VEGF-C stimulates lymphangiogenesis in zebrafish intracranial lymphatic vessels.

The growth of mammalian intracranial lymphatic vessels is stimulated by the pro-lymphangiogenic ligand VEGF-C^{4, 7}. To examine whether zebrafish intracranial lymphatic vessels are similarly responsive to VEGF-C, we injected 50 day old casper mutant, Tg(mrc1a:egfp)^y251, Tg(kdrl:mcherry ^y206 double transgenic zebrafish through the dorsal skull (Fig. 8A) with either VEGF-C or PBS together with a 705Qdot tracer. Fish that showed tracer in the meninges (Fig. 8C) were returned to the main zebrafish system and re-imaged six days later. Images taken at the time of injection (Fig. 8C–E) were compared to images taken 6 days post injection (Fig. 8G–I) and the percent increase in dorsal intracranial blood vessel or lymphatic vessel area was measured (Fig. 8F,J). Only a small increase in blood vessels was noted in injected fish, and the increase was not significantly different whether fish were injected with PBS or VEGF-C. In contrast, intracranial lymphatic vessels of fish injected with VEGF-C showed a significantly higher percent area increase compared to the intracranial lymphatic vessels of fish injected with PBS (p = 0.034) (Fig. 8B).

Fig. 8. Injection of VEGF-C stimulates intracranial lymphatic growth in zebrafish.

A. Schematic diagram of the intracranial injection of VEGF-C (n = 6) or PBS (n = 5) into 50 dpf casper, Tg(mrc1a:egfp)^y251; Tg(kdrl:mcherry) ^y206 zebrafish (19–25 mm) with the approximate area imaged shown by the dashed yellow box. B. Strip plots with a red line showing the average percent increase in area of blood and lymphatic vessels from the time of injection to six days post injection with error bars showing the standard error of the mean. VEGF-C injected fish showed a significant increase in lymphatic area (Bonferroni-adjusted p = 0.034 Mann-Whitney U test, p < 0.05). C-E. Maximum projection confocal image of the dorsal head of a casper mutant, Tg(mrc1a:egfp)^y251; Tg(kdrl:mcherry) ^y206 double transgenic animal at the time of VEGF-C/705Qdot injection with 705Qdots marking the VEGF-C injection site shown in magenta (C), blood vessels in white (C,D), and FGPs and lymphatics in green (C,E). G-I. The same fish as shown in C-E six days post-injection, showing an increase in lymphatic vessel growth,. 705Qdots shown in magenta (G), blood vessels in white (G,H), and FGPs and lymphatics in green (G,I). F,J. Area selections of lymphatic vessels based on E and I, used for percent area calculations in B. Scale bar: 200 um. (VEGF-C – vascular endothelial growth factor C, dpf- days post fertilization, mm- millimeters, mrc1a- mannose receptor C, type 1a, kdrl-kinase insert domain receptor like, FGPs- fluorescent granular perithelial cells)

DISCUSSION

In this study we use high-resolution confocal imaging of the meninges in living transgenic zebrafish to show that zebrafish possess a complex and robust meningeal lymphatic network comparable to that found in mammals. We use angiography and intracisternal lymphatic drainage assays to confirm that zebrafish meningeal lymphatics are distinct from the blood vascular network and that they drain interstitial fluid from the brain. We show that intracranial lymphatics initially emerge from the dorsal edge of the previously described facial lymphatic network¹⁰, first growing along the caudal edge of the cerebellum and optic tecta before forming a more complex network extending further rostrally. We also show that, like the meningeal lymphatics in mammals, these vessels contain immune cells migrating both through and in and out of them. The discovery of intracranial meningeal lymphatics in the zebrafish provides an important new model for experimental analysis of meningeal lymphatic development and function in health and disease.

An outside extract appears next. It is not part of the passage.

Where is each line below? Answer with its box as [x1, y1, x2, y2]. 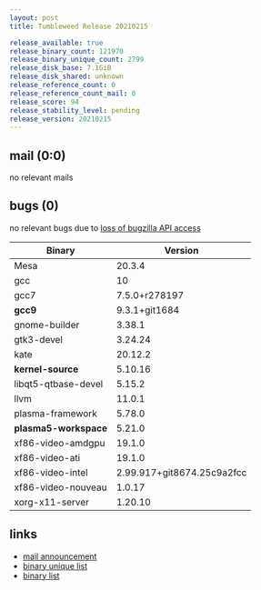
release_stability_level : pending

The Italian anatomist Paolo Mascagni reported the existence of meningeal lymphatics in humans over 200 years ago³⁴, but his early description was largely ignored and mammalian meningeal lymphatics were only “rediscovered” a few years ago^{1, 2}. It is likely that meningeal lymphatics were overlooked for several centuries at least in part because most researchers were examining isolated brains, and mammalian intracranial lymphatics are found exclusively in the dural layer of the meninges that adheres tightly to the skull when the brain is removed^{1, 2}. Although the dural meninges of the zebrafish have not yet been characterized, we show that, as in mammals, dissected zebrafish brains with the skull removed have no lymphatic vessels associated with them while the inner surface of the zebrafish skull has a complex lymphatic vascular network comparable to that observed in mammals, suggesting that zebrafish intracranial lymphatics may also reside within a dural meningeal layer (Fig 1). The elaborate branched network of zebrafish meningeal lymphatics also shares other features with mammalian meningeal lymphatics, including alignment along dural sinuses and drainage of CSF^{2, 3}.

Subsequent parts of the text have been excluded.